▶ _Task details_
Report, in full, each line of the material below in which the string "brown" occurs.

▶ _Material supplied_
————

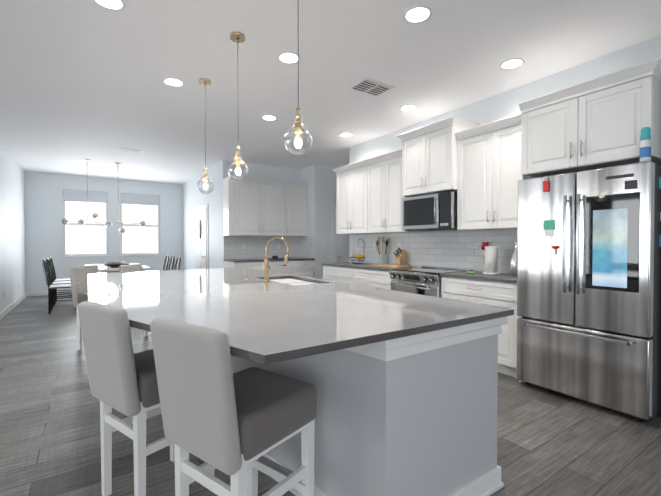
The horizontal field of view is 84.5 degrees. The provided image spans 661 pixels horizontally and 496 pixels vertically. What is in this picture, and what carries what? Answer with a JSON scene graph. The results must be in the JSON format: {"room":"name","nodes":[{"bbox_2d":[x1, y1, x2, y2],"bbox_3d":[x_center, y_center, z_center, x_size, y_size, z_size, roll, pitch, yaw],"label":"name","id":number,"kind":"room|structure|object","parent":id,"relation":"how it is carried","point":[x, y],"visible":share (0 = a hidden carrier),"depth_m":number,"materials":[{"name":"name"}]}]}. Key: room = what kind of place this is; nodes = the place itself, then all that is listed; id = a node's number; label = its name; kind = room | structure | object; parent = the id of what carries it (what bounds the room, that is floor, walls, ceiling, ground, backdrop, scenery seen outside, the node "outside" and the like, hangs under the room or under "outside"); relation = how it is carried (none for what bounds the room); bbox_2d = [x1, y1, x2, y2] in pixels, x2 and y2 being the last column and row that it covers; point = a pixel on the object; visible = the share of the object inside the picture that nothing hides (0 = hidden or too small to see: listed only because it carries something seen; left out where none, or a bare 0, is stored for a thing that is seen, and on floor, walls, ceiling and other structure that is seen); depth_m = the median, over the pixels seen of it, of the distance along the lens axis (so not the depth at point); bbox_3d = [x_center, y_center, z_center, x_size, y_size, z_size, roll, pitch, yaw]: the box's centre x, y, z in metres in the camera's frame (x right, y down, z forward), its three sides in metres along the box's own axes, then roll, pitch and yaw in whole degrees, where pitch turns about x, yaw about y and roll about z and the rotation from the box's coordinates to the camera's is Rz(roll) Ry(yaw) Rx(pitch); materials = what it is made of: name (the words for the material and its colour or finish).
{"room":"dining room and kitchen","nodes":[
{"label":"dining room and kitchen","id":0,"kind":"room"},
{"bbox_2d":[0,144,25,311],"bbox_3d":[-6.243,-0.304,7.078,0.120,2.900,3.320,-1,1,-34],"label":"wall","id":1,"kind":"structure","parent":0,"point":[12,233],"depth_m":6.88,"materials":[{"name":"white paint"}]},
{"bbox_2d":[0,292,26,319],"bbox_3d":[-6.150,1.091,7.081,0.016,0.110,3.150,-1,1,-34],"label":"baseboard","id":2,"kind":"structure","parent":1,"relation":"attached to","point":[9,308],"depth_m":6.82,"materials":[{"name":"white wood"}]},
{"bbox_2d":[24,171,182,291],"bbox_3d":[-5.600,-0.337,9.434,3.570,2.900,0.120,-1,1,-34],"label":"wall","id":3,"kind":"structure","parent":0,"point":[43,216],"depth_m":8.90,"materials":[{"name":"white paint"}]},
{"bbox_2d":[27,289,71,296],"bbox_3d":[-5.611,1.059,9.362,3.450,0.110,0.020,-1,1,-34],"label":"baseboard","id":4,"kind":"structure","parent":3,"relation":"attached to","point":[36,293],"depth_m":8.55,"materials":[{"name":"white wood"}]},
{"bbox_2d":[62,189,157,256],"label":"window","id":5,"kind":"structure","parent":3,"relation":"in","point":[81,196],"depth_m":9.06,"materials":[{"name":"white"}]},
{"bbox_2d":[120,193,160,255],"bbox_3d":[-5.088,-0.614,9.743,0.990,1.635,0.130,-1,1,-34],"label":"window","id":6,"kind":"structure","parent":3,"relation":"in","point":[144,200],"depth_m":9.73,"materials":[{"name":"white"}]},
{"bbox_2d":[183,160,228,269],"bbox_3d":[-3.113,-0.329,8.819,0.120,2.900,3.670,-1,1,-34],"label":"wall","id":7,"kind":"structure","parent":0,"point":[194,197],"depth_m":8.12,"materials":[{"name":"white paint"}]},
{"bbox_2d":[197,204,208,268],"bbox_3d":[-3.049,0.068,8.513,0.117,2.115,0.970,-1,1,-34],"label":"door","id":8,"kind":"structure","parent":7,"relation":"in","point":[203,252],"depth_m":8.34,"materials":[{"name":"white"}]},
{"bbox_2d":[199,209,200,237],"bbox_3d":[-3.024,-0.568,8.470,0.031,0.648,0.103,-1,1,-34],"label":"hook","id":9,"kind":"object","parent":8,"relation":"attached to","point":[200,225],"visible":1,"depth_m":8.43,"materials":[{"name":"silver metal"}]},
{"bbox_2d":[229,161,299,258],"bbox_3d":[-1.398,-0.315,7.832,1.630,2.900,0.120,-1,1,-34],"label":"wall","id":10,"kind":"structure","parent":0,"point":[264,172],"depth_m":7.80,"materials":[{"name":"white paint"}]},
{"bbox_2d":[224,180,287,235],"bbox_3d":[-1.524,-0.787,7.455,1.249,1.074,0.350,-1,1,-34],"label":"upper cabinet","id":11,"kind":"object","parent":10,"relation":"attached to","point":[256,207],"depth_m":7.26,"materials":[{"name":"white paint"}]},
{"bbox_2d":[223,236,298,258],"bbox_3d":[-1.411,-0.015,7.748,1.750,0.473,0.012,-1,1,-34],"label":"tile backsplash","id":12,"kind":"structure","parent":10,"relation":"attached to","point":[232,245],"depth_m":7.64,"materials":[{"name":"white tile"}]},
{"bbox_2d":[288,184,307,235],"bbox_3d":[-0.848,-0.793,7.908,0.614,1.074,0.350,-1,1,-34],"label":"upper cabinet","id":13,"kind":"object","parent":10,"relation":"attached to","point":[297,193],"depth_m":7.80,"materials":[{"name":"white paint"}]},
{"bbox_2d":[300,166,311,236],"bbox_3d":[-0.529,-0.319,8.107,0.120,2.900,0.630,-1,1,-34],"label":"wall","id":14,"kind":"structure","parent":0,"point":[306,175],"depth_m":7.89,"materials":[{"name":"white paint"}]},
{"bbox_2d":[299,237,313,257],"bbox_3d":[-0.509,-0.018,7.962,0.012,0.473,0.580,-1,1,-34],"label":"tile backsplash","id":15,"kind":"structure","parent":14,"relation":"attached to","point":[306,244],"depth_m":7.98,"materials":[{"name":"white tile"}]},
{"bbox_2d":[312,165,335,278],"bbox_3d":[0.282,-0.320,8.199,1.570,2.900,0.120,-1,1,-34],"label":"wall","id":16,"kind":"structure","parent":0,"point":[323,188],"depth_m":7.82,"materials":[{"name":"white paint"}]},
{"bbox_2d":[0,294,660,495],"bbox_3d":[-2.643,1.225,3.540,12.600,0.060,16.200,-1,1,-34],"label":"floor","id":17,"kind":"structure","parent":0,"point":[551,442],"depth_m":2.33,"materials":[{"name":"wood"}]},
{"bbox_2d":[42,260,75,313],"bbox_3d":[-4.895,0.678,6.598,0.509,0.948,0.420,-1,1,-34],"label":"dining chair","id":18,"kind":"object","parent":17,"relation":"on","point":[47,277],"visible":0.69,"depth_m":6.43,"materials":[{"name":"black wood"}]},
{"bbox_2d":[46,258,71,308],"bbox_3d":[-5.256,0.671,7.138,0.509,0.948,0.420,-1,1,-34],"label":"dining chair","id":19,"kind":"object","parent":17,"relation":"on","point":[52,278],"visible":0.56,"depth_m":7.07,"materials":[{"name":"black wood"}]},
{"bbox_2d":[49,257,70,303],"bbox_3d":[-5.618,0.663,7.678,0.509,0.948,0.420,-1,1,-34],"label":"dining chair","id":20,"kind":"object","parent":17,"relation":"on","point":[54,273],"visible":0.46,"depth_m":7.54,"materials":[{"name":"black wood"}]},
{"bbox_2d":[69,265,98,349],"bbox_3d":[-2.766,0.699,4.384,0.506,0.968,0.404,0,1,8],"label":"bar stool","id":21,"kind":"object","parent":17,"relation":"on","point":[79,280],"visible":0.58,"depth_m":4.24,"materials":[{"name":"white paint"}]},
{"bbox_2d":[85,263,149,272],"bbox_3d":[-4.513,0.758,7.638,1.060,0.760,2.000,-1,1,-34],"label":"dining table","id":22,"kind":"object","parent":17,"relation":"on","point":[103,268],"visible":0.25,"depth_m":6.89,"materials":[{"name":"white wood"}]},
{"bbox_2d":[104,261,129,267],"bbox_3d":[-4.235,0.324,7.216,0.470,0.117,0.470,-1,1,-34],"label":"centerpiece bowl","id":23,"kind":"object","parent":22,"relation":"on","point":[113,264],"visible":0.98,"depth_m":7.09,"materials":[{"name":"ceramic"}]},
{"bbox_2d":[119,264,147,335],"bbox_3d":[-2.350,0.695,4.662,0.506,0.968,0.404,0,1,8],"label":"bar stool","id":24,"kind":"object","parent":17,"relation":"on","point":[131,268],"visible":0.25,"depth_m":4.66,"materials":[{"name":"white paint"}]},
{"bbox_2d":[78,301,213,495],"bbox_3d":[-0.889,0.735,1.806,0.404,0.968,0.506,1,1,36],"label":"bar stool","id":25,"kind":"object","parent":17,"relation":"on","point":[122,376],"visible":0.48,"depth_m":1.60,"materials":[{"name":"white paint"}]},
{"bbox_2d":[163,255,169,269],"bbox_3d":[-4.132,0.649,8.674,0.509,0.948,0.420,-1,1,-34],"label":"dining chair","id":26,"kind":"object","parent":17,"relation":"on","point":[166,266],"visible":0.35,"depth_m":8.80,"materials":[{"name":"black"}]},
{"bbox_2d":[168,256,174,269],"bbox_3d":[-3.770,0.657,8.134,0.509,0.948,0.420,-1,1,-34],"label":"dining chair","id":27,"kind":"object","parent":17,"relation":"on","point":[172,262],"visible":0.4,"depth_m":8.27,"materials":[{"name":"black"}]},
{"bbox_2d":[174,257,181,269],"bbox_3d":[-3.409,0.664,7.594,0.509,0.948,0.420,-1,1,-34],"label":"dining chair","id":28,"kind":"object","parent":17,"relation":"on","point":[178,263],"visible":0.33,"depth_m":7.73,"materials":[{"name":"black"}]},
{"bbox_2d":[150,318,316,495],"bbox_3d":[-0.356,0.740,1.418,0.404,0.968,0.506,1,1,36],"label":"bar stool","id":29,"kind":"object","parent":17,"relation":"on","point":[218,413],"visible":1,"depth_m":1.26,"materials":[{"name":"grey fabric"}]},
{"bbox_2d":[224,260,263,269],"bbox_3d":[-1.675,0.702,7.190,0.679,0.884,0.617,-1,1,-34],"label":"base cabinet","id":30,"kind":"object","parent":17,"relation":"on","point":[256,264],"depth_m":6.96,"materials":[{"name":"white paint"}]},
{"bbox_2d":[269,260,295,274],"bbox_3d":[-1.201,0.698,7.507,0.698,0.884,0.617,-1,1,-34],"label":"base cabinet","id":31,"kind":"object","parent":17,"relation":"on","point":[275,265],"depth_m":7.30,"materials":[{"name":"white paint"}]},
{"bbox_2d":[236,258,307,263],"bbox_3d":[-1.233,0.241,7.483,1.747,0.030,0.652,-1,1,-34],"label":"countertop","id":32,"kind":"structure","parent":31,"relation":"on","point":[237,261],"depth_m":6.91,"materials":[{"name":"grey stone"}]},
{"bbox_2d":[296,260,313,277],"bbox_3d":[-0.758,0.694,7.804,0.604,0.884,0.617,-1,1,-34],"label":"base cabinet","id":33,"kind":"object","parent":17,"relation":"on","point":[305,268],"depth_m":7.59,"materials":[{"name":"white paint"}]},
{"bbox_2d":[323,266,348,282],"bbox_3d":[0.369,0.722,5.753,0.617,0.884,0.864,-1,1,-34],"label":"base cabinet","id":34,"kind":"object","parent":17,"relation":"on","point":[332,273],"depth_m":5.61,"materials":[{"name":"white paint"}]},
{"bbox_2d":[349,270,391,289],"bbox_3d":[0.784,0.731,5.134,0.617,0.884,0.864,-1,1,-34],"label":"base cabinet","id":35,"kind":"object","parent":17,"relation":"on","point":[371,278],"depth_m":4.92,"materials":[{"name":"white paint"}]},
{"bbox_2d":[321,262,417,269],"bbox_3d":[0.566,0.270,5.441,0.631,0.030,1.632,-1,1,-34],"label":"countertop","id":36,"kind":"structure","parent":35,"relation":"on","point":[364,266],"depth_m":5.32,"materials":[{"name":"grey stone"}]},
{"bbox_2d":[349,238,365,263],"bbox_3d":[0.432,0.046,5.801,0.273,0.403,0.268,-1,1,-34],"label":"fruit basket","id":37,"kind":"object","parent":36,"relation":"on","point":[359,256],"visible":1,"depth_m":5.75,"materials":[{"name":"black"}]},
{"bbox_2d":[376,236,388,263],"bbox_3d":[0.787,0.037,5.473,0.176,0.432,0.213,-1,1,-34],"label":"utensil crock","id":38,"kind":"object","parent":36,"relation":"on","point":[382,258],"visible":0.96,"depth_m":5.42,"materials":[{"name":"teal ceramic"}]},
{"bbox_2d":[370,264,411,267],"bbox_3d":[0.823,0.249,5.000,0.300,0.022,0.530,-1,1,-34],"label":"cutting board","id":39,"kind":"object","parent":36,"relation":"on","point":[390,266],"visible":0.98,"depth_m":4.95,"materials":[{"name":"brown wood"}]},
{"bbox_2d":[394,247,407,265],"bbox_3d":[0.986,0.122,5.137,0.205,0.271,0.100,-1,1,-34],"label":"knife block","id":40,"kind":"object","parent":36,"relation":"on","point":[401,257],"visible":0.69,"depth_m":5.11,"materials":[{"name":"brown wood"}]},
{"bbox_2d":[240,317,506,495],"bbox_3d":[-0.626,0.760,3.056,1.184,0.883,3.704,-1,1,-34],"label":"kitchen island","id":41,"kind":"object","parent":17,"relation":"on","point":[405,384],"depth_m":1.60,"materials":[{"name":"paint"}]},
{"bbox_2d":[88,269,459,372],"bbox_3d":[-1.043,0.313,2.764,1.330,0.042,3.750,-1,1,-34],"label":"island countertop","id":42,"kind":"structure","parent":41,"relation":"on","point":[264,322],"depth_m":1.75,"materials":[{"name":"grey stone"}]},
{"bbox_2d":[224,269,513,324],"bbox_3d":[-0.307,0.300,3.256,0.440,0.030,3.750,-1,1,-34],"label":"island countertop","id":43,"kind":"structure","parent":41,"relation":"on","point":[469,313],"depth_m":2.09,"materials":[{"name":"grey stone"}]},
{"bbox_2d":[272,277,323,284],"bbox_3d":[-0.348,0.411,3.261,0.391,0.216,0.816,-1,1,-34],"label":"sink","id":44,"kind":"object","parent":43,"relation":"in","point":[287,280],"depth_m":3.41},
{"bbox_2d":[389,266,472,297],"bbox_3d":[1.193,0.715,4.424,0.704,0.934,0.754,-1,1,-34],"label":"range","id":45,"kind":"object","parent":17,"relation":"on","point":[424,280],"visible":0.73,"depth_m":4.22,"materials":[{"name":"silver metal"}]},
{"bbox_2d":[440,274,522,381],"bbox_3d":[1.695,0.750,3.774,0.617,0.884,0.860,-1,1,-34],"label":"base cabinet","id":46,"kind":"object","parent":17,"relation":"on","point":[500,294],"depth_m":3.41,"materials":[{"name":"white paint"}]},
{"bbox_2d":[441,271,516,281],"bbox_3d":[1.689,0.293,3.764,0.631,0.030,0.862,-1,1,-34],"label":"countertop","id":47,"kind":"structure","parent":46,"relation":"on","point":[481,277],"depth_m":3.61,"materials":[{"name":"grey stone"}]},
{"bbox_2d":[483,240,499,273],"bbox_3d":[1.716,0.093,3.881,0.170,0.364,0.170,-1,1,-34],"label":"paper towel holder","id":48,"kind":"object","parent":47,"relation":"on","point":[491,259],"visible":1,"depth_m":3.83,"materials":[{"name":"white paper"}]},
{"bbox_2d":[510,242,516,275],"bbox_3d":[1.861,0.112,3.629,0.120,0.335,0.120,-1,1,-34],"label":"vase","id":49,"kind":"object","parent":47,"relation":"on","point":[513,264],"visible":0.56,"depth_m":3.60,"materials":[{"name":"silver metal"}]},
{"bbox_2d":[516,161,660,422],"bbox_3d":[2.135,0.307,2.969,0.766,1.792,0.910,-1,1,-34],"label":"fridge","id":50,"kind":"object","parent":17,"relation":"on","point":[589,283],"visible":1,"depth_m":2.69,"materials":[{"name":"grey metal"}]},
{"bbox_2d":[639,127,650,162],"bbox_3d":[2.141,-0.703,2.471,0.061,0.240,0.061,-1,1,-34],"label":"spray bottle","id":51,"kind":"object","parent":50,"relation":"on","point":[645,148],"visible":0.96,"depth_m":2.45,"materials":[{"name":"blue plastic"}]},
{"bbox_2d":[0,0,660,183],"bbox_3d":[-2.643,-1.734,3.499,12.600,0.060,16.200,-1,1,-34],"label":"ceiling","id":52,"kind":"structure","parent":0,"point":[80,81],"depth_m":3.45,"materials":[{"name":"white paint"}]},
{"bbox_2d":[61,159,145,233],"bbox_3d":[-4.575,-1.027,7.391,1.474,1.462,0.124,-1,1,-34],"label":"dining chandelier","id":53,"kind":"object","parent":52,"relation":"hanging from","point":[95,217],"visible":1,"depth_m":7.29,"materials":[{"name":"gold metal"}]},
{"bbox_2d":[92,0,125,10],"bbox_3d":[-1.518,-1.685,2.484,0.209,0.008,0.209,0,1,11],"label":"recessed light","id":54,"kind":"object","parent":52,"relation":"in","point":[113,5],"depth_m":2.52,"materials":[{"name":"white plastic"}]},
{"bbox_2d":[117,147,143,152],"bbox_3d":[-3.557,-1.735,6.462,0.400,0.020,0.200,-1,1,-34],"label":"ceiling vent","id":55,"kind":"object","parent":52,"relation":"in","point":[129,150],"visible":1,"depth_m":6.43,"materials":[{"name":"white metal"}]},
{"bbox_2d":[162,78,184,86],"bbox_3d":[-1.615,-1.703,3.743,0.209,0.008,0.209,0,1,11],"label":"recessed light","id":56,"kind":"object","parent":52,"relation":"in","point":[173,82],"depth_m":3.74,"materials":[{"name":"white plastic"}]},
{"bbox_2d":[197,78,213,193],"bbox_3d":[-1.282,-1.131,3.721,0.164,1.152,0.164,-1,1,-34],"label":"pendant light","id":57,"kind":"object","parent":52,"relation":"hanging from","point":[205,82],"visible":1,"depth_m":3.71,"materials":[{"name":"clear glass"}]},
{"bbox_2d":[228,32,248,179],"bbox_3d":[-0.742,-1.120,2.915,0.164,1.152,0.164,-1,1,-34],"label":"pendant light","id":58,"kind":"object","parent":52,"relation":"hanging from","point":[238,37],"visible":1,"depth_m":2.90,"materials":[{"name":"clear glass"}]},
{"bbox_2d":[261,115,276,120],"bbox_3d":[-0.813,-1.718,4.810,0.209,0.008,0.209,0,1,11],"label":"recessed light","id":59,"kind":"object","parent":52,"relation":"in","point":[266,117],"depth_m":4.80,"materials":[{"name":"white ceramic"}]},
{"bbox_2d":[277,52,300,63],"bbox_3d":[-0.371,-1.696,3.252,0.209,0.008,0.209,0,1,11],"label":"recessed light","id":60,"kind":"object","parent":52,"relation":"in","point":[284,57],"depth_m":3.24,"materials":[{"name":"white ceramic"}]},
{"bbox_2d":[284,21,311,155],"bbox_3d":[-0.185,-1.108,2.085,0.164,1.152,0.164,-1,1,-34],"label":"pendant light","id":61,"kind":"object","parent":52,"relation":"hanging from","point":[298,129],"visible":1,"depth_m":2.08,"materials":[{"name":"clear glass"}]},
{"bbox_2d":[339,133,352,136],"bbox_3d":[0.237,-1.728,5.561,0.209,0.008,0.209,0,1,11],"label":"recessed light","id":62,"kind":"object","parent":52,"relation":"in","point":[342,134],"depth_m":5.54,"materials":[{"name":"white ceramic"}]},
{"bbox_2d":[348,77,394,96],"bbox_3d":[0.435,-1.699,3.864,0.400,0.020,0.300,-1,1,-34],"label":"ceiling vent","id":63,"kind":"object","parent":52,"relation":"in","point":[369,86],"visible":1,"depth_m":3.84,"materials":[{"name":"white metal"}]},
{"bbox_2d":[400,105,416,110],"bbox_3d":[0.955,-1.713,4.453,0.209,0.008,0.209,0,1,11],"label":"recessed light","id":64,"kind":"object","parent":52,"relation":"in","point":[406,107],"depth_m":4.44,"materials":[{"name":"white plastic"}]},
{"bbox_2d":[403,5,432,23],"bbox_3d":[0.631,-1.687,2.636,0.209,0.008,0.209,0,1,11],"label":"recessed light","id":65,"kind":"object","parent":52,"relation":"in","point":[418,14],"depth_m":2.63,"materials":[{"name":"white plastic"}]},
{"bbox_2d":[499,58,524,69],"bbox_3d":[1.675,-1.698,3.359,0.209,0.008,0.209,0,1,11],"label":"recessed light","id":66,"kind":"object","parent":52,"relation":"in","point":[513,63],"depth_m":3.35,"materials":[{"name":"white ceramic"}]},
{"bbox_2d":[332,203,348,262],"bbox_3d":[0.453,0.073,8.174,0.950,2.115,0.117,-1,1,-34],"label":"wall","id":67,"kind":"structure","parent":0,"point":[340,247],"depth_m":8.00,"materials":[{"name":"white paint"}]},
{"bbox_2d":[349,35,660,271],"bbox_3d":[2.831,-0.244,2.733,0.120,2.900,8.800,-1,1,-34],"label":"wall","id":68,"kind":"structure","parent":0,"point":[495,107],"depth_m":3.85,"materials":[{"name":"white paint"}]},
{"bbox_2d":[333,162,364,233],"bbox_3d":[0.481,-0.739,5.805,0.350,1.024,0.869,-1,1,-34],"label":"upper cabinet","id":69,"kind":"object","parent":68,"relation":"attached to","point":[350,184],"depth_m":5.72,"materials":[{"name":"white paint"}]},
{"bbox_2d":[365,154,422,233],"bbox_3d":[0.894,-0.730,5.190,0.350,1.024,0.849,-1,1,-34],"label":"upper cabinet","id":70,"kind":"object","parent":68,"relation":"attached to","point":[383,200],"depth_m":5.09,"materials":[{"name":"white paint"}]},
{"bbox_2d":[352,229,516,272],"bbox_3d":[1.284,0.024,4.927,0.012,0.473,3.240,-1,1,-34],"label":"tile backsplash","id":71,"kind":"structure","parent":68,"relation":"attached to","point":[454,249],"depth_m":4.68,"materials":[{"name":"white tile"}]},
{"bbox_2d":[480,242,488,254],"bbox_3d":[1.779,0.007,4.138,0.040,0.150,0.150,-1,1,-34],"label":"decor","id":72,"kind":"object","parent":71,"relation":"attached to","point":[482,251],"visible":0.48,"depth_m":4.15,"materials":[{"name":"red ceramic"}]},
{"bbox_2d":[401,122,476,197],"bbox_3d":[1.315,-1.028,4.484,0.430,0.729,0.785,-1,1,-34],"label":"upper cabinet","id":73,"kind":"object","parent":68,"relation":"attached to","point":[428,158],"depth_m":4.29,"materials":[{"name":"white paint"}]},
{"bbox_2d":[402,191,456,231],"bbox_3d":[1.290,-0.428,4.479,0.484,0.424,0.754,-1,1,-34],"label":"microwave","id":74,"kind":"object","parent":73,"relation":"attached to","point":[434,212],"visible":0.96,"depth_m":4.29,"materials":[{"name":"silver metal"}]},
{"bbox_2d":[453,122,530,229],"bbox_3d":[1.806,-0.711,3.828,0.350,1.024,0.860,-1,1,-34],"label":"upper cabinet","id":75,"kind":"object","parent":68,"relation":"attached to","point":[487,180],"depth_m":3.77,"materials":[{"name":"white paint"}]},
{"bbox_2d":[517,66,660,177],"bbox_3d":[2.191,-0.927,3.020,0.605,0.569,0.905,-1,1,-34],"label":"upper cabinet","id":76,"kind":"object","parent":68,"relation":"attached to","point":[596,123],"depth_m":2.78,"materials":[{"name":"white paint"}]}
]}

————

▶ _Response for this exercise_
{"bbox_2d":[370,264,411,267],"bbox_3d":[0.823,0.249,5.000,0.300,0.022,0.530,-1,1,-34],"label":"cutting board","id":39,"kind":"object","parent":36,"relation":"on","point":[390,266],"visible":0.98,"depth_m":4.95,"materials":[{"name":"brown wood"}]},
{"bbox_2d":[394,247,407,265],"bbox_3d":[0.986,0.122,5.137,0.205,0.271,0.100,-1,1,-34],"label":"knife block","id":40,"kind":"object","parent":36,"relation":"on","point":[401,257],"visible":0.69,"depth_m":5.11,"materials":[{"name":"brown wood"}]},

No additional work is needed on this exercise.